Ci sono alcuni film horror che sfruttano solo l’aspetto psicologico per creare tensione e turbare lo spettatore. Spesso in queste pellicole viene lasciato totalmente spazio allo sviluppo dei personaggi e alla costruzione della storia e vengono lasciati da parte, spesso totalmente, tutti quegli aspetti che alcuni ritengono essenziali in un film horror, ovvero il sangue e la violenza. Se l’idea che un film horror possa entrarvi nelle ossa grazie a tutti quegli aspetti psicologici non visibili, allora a partire dal 17 luglio vi aspetta al cinema You’ll Never Find Me.
Un uomo solo nella sua roulotte sta passando la notte sveglio ad ascoltare vecchie canzoni alla radio. All’improvviso inizia una forte tempesta e qualcuno comincia a bussare alla sua porta. Sotto alla pioggia c’è una ragazza che chiede all’uomo un passaggio. Non potendo però prendere la macchina fino all’alba, il padrone di casa la invita ad entrare. La sconosciuta era al mare quando è iniziato a piovere, quindi ha cominciato a camminare scalza cercando qualcuno disposto a darle un passaggio, finendo così a bussare alla porta di quella roulotte. Anche se l’uomo cerca di essere ospitale offrendo alla ragazza qualcosa di caldo da mangiare e dei vestiti asciutti, comincia a nutrire fin da subito dei dubbi sulle sue intenzioni: la spiaggia non è vicina e poi cosa ci faceva una turista al mare alle due di notte in pieno inverno?
Quella sconosciuta non gli sta raccontando la verità. You’ll Never Find Me non è un film di una casa di produzione famosa, creato per il grande pubblico con un budget enorme e con un cast infinito composto quasi interamente da nomi importanti. Non è neanche quel tipo di horror che attira le folle e di cui si sente parlare per settimane sui social. Diciamo la verità: probabilmente non lo avete mai neanche sentito nominare.

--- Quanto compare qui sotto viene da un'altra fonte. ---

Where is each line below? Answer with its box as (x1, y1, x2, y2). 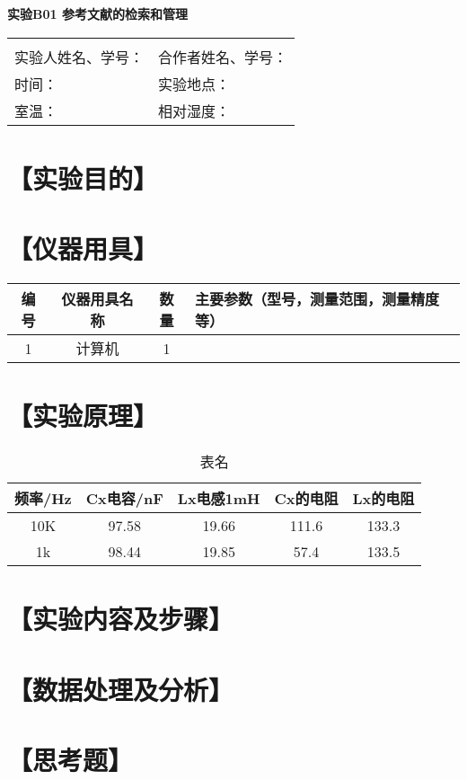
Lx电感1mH (177, 488, 260, 510)
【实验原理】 (7, 397, 159, 434)
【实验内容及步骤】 (7, 600, 234, 637)
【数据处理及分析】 (7, 670, 234, 707)
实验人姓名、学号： (14, 46, 145, 67)
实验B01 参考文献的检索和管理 (7, 4, 188, 22)
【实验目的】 (7, 159, 159, 196)
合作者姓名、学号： (158, 46, 288, 67)
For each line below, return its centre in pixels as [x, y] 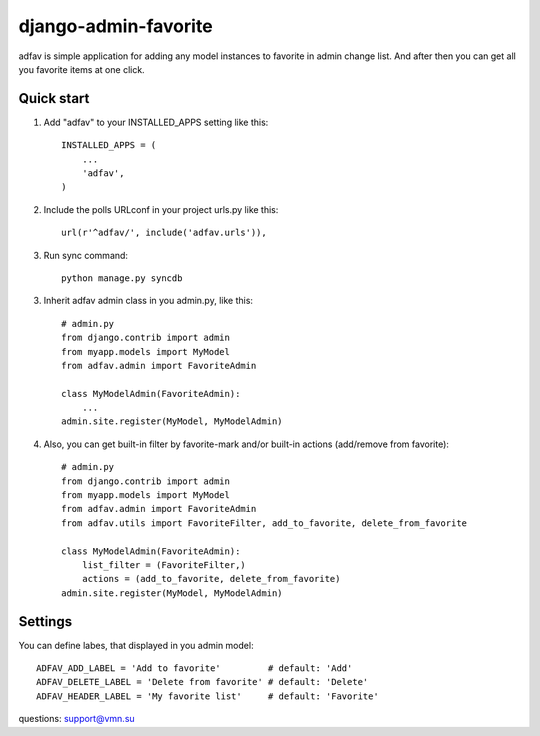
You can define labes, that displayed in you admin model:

Non fatevi però scoraggiare da tutto questo perché gli horror più sorprendenti ed emozionanti si nascondono spesso dietro a case di produzione indipendenti e cast minimalisti. You’ll Never Find Me è un film horror psicologico australiano che è stato creato grazie ad un micro-budget di circa 400 mila dollari australiani, ad un cast estremamente talentuoso composto da soli due attori (Brendan Rock e Jordan Cowan), e alla passione di chi lo ha scritto e diretto (Indianna Bell e Josiah Allen), che è evidente per tutta la durata del film.
Per tutta la prima parte il film non è altro che una conversazione tra due sconosciuti che non si fidano della persona che hanno davanti e che continuano a fare domande proprio per cercare di capire in che situazione si siano cacciati. Da una parte abbiamo una ragazza, sola e senza niente, che si è ritrovata a chiedere aiuto ad uno sconosciuto e che rimane bloccata in casa sua per colpa di una tempesta. Dall’altra invece c’è un uomo che stava passando una notte come tante, tormentato dall’insonnia e dalla solitudine, e che si è ritrovato ad aprire la porta e ad ospitare una sconosciuta in difficoltà – sconosciuta che però non sta raccontando la verità. I due non sono tranquilli in quella situazione, ma cercano comunque di tranquillizzare lo sconosciuto che hanno di fronte; lui perché si rende conto del disagio che sta provando lei, e lei perché vuole essere sicura di uscire sana e salva da quella situazione.
Questa conversazione, basata sul sospetto reciproco e sulla volontà di trasmettere comunque tranquillità e sicurezza, è tutto quello che viene usato per costruire la storia e la caratterizzazione dei due protagonisti, ma anche per creare tensione nello spettatore che si ritrova ad assistere a uno scambio di battute senza avere però una storia di fondo per capire esattamente cosa stia succedendo. Così come l’uomo non ha elementi per capire le vere intenzione della sconosciuta, e così come la ragazza non riesce a decifrare la vera natura dello sconosciuto. In un film senza fronzoli o effetti speciali non c’è spazio per l’errore o l’incertezza, perché non ci si può nascondere dietro a nulla. Ed è proprio in questi casi che il talento del cast e della troupe viene messo in risalto. La scrittura riesce a creare un senso di confusione che però porta con sé curiosità (e non una frustrazione che rischierebbe di far abbandonare la visione). La fotografia gioca con la mente dello spettatore, creando delle immagini suggestive ed inquietanti. E soprattutto, l’interpretazione dei due attori protagonisti è semplicemente magistrale. Tutti questi elementi messi insieme hanno formato un horror psicologico d’atmosfera, che riesce a creare un senso di smarrimento e solitudine nello spettatore. Un film certamente lento, che però non risulta frustrante e che, anzi, porta a domandarsi cosa stia succedendo davvero.